Prominent online reservation site Booking.com is expected to set up an office in Turkey and pay taxes following the new internet regulations in the country mainly aimed at protecting citizens’ personal data. The new laws require social media outlets like Twitter, Instagram and Facebook to have representatives in the country for removing unlawful content and to block access to harmful content.
It seems that the regulation has been fruitful in kickstarting a new era for such platforms’ activities in Turkey, Booking.com being one of them. The online travel agency lacks an office in Turkey but has several across Europe and the MENA (Middle East and North Africa) region. The opening of an office in Turkey is also expected to remove the court decision restricting Booking.com's activities in the country as a “precautionary measure” over unfair competition.
The Amsterdam based-company has been in ongoing talks with the finance and trade ministries.
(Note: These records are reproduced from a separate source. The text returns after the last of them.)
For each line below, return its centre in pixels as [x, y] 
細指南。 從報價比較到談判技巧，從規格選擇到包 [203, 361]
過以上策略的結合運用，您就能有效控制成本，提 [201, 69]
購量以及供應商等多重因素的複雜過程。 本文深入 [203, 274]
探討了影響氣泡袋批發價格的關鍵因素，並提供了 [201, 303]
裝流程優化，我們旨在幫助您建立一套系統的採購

It is stated that the company will open an office in the coming days and has agreed to pay taxes worth 7.5% of its turnover obtained from Turkey businesses.
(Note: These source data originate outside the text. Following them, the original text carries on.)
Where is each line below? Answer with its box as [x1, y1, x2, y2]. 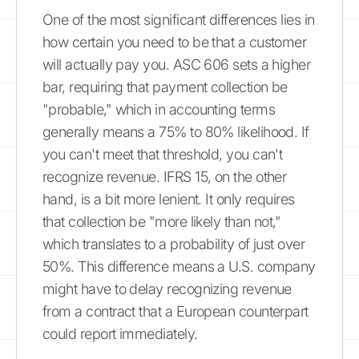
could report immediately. [42, 325, 198, 342]
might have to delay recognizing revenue [42, 280, 292, 297]
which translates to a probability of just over [42, 235, 305, 252]
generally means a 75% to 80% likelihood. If [42, 123, 309, 140]
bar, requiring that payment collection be [42, 78, 288, 95]
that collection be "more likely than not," [42, 212, 281, 230]
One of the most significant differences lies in [42, 10, 315, 28]
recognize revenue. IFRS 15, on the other [42, 167, 287, 185]

This new move by the company is expected to lead to the dismissal of the restriction on access which harmed small hotels’ businesses in particular that entirely relied on the site.
In October 2019, a Turkish court ruled that fare aggregator Booking.com had engaged in widespread unfair competitive practices. Its activities had been restricted in Turkey as a "precautionary measure" since March 2017, following a lawsuit by the Turkish Travel Agencies Association (TÜRSAB). The current restrictions make it impossible to make a reservation within Turkey through Booking.com; however, the website is still available for international reservations.
The country’s new bill sets a formal definition for social media providers and aims to designate a responsible representative for investigations and legal proceedings relating to offenses on platforms.
It necessitates foreign-based social network providers that have more than 1 million daily visitors in Turkey to assign at least one representative in the country who must be a Turkish citizen. That person’s contact information will be included on the website in a way that is obvious and easy to access.